Perhaps he and his friends listened as Welles told in stentorian tones how “across an immense ethereal gulf, minds that are to our minds as ours are to the beasts in the jungle, intellects vast, cool and unsympathetic, regarded this earth with envious eyes and slowly and surely drew their plans against us.” For the next hour, in a series of realistic-sounding news announcements, the nation was informed of gas eruptions taking place on Mars and astronomers' confusion at what they might portend, of the arrival in Grovers Mill, New Jersey, of a thirty-yard-long cylinder that hissed through the sky like a “Fourth of July Rocket.” The invasion of the earth by Martians had begun. The public reaction, especially on the East Coast where the alien landings supposedly occurred, was one of mass hysteria; hundreds telephoned the police and fled their homes. One unfortunate resident of the actual town of Grovers Mill committed suicide rather than suffer a fate worse than death at Martian hands. If Parsons was indeed listening, he must have worn a rueful smile. For if hundreds of thousands of people could believe men from Mars had arrived by rocket to attack the earth, why would no one have faith in the rocketeers' modest attempts at getting to the moon? Why at a time when space travel and rocketry, including Parsons' own experiments, were making news, was the Suicide Squad on the brink of dissolution?

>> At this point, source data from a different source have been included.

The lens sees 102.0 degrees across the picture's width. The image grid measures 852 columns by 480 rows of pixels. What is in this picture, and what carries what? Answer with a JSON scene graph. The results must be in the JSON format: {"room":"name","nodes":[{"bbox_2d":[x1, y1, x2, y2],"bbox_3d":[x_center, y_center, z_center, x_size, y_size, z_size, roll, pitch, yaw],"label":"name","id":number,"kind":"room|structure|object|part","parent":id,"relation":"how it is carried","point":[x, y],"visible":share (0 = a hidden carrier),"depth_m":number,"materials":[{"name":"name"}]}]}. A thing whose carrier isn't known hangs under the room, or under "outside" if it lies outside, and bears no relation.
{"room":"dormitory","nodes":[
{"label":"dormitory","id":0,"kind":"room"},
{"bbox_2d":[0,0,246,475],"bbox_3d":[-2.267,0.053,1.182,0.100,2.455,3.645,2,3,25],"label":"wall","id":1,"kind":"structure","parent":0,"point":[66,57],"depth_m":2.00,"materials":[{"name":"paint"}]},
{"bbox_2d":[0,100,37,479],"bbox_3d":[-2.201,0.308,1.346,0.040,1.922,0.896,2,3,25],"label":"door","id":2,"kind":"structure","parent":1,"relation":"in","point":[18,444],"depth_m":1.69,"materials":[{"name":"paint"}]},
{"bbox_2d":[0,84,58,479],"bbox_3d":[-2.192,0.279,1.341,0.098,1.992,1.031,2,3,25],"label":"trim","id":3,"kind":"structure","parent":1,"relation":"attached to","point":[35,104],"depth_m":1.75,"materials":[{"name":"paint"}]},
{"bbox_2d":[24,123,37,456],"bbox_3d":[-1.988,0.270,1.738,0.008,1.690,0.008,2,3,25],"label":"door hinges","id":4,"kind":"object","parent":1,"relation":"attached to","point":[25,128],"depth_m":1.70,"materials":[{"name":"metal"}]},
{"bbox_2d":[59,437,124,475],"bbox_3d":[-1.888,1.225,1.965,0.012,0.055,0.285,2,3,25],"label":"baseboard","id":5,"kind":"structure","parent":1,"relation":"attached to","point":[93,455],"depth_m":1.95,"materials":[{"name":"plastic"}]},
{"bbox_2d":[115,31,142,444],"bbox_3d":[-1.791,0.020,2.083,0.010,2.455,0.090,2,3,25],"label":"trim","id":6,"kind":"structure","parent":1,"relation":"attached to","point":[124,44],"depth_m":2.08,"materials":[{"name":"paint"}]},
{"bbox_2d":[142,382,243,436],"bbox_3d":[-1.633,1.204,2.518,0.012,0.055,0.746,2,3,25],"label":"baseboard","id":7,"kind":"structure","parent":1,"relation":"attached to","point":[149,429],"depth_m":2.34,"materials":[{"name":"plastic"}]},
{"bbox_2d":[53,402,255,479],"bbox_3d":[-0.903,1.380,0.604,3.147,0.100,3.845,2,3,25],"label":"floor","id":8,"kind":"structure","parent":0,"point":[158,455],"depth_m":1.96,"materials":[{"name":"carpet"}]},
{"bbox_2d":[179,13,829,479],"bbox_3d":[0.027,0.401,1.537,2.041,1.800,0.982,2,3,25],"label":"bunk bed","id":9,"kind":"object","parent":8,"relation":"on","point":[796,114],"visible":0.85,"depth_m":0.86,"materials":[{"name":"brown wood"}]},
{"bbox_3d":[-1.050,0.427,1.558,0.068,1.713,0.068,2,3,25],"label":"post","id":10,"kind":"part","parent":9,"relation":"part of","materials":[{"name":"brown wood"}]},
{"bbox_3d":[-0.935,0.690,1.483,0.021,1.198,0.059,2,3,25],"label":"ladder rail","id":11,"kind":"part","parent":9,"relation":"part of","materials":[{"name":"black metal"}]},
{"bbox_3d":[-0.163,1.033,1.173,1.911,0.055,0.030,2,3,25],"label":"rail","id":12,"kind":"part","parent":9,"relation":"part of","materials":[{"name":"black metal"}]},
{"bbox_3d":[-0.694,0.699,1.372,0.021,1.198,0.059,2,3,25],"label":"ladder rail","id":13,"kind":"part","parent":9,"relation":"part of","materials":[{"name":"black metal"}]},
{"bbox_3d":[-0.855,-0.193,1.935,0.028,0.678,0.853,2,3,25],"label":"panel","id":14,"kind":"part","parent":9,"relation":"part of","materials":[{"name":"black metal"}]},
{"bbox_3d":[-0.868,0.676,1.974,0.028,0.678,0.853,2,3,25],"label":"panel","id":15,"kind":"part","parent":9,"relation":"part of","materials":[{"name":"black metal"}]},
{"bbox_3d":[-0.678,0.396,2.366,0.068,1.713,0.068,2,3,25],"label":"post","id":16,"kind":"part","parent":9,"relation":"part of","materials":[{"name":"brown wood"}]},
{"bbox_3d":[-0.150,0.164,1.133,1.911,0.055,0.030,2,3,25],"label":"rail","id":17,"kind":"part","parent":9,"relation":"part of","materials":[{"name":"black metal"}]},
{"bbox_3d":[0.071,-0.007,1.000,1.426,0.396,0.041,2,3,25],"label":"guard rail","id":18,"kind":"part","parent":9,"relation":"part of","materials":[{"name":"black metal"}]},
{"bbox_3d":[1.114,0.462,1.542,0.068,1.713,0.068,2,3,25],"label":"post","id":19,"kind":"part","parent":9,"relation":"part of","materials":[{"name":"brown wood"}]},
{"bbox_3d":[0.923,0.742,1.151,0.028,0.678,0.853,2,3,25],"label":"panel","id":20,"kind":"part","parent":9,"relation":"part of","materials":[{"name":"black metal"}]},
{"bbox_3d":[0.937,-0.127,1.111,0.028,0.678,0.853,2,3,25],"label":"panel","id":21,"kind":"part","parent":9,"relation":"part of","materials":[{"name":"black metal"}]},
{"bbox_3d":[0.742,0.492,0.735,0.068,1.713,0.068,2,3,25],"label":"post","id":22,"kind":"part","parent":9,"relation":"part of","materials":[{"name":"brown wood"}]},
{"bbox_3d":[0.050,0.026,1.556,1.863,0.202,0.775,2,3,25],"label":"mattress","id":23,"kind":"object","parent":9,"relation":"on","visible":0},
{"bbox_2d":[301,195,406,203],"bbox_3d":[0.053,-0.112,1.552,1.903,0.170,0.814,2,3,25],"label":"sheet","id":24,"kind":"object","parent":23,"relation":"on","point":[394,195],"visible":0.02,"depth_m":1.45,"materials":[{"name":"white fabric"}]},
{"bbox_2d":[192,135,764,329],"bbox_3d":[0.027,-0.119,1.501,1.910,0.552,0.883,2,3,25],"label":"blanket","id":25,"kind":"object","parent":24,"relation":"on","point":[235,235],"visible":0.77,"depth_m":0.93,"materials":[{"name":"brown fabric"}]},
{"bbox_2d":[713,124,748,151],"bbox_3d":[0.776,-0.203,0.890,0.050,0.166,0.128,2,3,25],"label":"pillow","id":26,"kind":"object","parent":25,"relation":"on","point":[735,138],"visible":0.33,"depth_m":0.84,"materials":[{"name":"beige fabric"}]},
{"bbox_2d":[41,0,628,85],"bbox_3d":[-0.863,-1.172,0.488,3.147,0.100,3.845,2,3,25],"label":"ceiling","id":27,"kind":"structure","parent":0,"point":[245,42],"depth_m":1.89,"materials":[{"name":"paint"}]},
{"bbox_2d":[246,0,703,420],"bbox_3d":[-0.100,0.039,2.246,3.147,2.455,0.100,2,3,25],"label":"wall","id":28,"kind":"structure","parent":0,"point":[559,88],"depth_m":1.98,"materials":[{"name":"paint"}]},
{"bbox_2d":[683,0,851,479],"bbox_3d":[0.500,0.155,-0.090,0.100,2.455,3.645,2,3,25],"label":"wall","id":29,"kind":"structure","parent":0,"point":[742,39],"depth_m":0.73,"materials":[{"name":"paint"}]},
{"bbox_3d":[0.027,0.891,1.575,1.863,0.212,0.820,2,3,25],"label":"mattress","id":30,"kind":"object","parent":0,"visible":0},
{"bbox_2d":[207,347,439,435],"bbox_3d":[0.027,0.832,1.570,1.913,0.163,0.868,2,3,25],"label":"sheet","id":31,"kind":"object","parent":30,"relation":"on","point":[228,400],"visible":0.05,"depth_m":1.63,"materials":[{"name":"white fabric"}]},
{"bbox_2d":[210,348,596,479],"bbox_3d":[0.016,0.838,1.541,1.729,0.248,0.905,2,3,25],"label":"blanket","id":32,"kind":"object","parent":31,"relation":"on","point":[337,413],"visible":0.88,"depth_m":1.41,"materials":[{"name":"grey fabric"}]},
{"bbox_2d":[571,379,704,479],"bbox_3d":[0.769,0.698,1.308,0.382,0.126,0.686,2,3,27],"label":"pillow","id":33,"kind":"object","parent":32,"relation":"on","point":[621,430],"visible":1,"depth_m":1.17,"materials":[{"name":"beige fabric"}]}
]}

It was a taxing time for Parsons. The Suicide Squad had offered both comradeship and intellectual stimulus. Where could he find such solace again?

6. The Mass

It is therefore a truism, almost a tautology, to say that
all magic is necessarily false and barren; for were it
ever to become true and fruitful, it would no longer
be magic but science.

 

—S
IR
J
AMES
G
EORGE
F
RAZER
,
The Golden Bough

 

Any sufficiently advanced technology is indistinguishable
from magic

 

—S
IR
A
RTHUR
C. C
LARKE

 

A gong sounded. “We're all going upstairs,” someone said. This was how it usually began. Conversations drew to a close, and Parsons followed the group that had been milling around the living room out of the door. There were about fifteen men and women, some as young as Parsons, a few others much older. An air of excitement hung over the small group, like that of a theater audience anxiously heading towards their seats before curtain. The group's members seemed to be a mixture of actors, German and Russian immigrants, and young bohemians. They made their way up a large swooping staircase to the third floor, where a single precipitous set of steps led through a trapdoor into the attic. The attic room was small, rectangular, and dark, illuminated by a single dim globe. The air was close with pungent incense that came fuming from a brazen pot on the floor.